(Source records)
· · · · · · ·

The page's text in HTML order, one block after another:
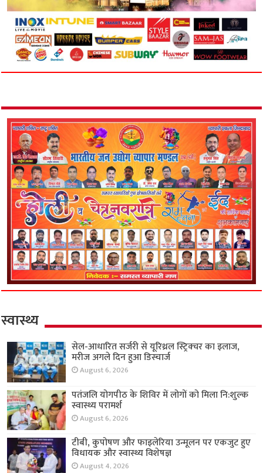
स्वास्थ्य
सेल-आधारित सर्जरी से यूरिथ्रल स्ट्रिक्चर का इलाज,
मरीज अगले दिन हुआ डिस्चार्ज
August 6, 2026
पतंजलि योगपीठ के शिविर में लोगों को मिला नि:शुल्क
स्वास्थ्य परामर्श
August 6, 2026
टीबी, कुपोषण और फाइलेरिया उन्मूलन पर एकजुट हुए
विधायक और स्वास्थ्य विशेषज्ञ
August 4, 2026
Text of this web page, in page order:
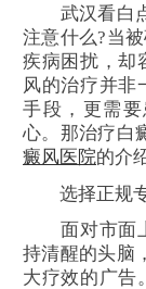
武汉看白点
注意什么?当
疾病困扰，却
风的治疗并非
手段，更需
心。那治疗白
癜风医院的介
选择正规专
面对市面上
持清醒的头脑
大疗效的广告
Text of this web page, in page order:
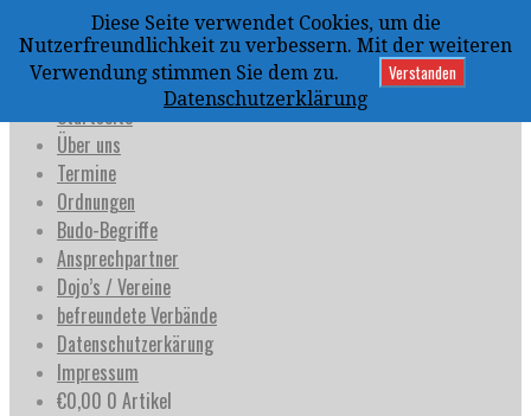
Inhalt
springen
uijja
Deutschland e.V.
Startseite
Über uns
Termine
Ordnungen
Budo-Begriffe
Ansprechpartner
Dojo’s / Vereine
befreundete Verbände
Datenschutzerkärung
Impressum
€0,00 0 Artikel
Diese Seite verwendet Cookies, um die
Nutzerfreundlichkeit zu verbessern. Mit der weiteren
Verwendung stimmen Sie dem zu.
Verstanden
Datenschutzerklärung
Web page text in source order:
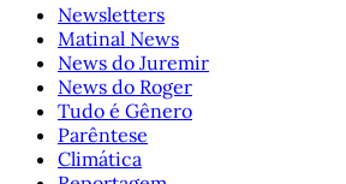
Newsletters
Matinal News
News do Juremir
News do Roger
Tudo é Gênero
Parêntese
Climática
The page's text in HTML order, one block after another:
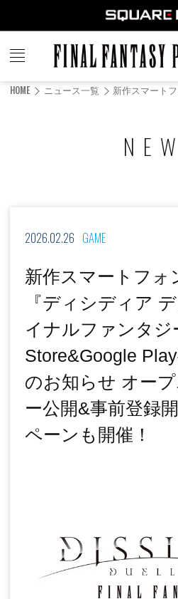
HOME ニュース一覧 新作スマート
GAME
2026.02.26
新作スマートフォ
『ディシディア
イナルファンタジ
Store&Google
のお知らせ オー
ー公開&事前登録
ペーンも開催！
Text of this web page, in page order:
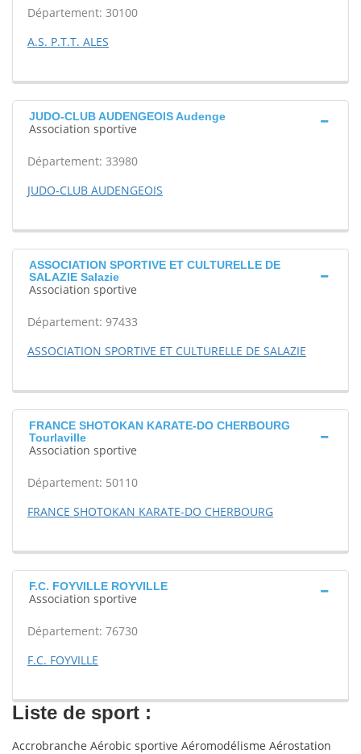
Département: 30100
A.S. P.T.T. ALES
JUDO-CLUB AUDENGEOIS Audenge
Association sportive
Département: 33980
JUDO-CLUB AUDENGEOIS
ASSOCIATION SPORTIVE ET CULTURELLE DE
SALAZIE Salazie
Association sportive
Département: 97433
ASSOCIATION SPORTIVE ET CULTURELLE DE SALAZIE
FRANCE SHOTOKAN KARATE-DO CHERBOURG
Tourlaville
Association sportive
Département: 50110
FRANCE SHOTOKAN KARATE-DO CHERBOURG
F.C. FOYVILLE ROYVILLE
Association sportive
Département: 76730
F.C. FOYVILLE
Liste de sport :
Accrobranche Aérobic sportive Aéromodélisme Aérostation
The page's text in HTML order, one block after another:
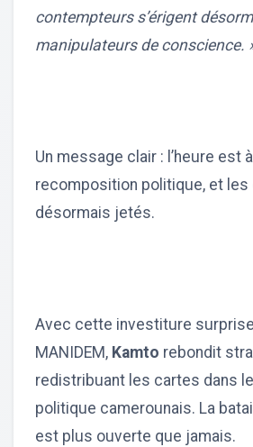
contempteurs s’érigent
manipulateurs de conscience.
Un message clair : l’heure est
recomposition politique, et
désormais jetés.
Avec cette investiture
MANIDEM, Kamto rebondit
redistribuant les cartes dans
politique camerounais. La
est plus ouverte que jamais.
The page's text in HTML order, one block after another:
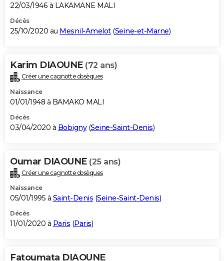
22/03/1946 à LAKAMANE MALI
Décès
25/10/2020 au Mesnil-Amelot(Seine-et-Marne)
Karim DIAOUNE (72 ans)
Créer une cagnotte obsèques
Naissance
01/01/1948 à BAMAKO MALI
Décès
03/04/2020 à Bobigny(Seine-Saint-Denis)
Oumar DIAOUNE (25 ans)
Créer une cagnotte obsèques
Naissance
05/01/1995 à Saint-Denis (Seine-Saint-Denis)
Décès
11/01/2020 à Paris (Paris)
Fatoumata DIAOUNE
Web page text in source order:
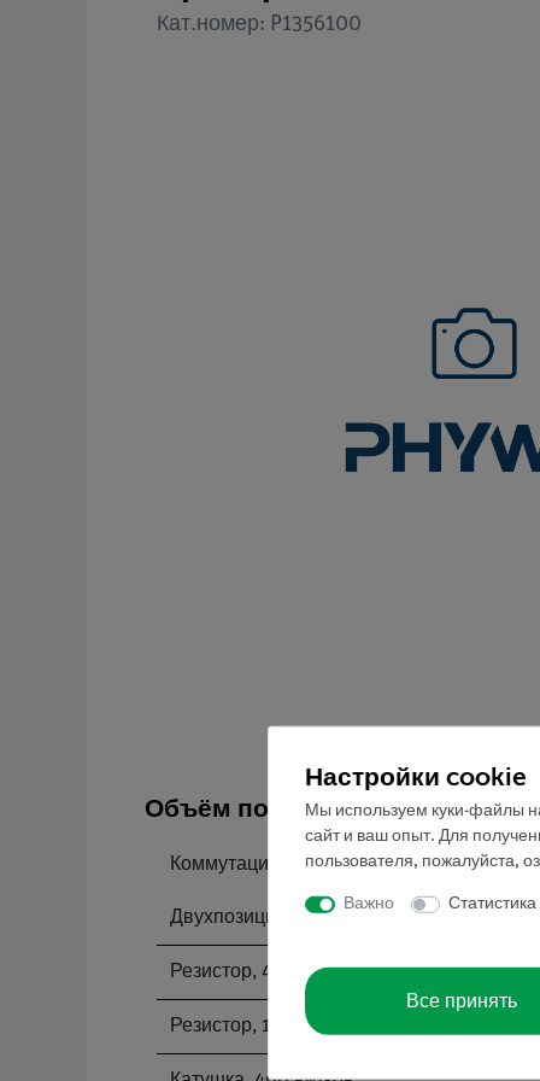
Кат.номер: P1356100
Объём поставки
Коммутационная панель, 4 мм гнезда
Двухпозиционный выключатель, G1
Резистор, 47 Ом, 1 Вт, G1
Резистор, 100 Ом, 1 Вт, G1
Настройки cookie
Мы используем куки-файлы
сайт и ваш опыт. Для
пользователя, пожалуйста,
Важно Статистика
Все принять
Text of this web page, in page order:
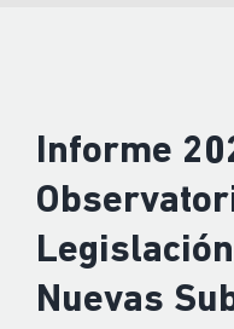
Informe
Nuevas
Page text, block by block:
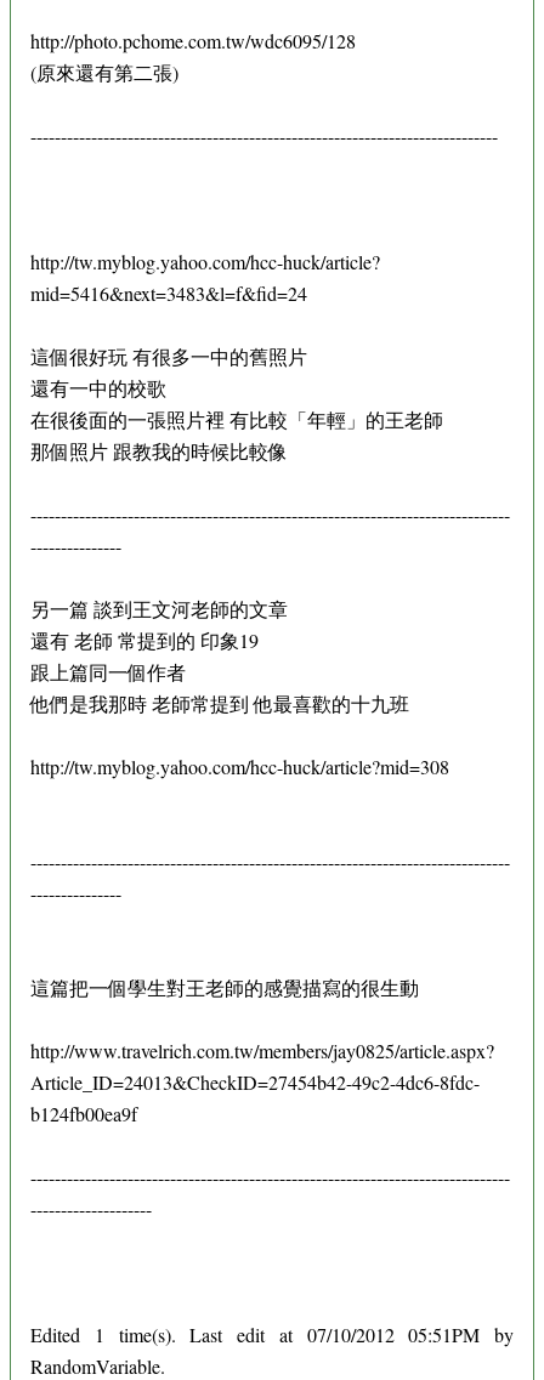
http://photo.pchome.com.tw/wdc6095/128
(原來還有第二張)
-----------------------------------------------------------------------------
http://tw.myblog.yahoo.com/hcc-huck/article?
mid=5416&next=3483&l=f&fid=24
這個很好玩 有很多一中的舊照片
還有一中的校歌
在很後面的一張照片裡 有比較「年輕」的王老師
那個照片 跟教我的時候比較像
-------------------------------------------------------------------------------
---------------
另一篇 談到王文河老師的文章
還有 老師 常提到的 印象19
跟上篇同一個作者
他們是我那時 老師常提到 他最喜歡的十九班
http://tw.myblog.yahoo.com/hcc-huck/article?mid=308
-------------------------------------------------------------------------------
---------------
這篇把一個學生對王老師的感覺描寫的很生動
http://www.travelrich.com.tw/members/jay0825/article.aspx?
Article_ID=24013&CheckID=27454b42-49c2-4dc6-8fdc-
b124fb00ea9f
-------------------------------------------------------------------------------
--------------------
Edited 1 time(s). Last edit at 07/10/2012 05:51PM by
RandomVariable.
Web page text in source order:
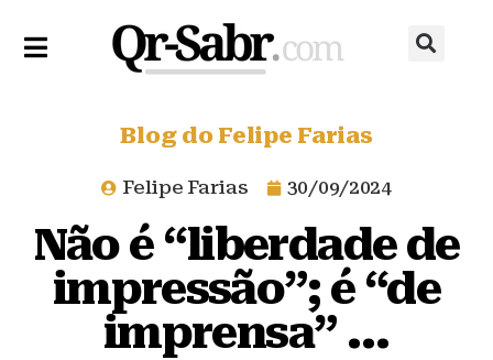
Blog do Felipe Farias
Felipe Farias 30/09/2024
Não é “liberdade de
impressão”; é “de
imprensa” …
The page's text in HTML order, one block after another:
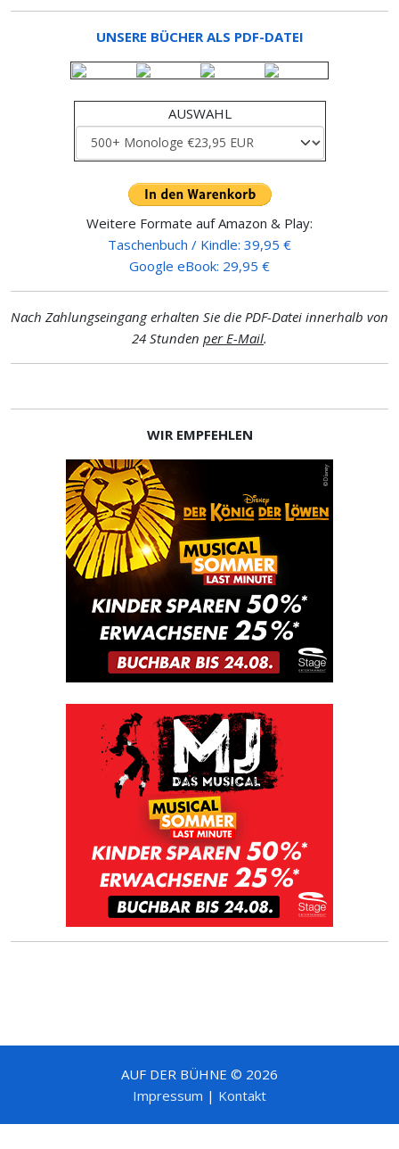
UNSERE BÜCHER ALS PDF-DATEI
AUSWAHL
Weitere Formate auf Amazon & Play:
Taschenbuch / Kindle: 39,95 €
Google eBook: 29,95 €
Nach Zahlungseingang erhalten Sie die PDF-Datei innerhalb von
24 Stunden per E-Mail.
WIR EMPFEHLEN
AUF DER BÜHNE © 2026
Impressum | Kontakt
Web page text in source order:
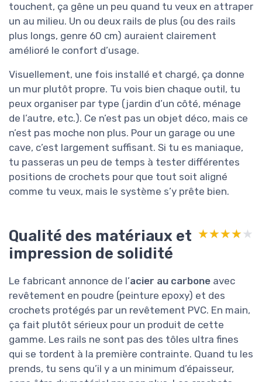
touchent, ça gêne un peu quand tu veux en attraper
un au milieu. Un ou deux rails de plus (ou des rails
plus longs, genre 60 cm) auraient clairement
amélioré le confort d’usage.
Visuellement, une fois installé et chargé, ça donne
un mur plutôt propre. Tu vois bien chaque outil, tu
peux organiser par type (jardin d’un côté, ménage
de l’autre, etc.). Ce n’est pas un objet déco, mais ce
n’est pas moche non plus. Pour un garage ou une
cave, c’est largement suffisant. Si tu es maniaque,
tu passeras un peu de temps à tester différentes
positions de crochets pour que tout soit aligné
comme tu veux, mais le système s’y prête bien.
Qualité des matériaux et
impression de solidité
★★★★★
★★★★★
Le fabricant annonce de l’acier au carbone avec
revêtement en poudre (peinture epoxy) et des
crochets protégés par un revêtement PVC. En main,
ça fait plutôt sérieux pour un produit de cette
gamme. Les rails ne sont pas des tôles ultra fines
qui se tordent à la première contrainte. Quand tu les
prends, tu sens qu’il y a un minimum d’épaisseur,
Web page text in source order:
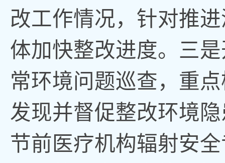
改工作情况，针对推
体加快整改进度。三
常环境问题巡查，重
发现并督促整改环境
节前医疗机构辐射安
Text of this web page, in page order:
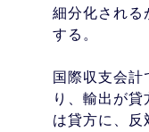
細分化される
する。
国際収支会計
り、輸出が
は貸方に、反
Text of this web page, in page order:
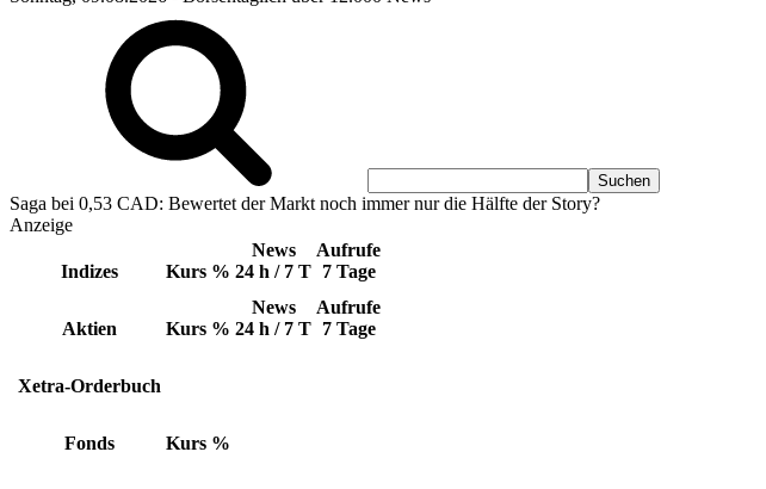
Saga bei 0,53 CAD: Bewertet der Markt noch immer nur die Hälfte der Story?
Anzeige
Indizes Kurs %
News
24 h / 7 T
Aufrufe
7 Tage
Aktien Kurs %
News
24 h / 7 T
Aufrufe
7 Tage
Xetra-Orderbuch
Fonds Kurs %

· · · · · · ·

__PROBLEM DESCRIPTION__.
Copy each line in the data that holds the word "myblog".

__COMPLETED EXERCISE__.
http://tw.myblog.yahoo.com/hcc-huck/article?
http://tw.myblog.yahoo.com/hcc-huck/article?mid=308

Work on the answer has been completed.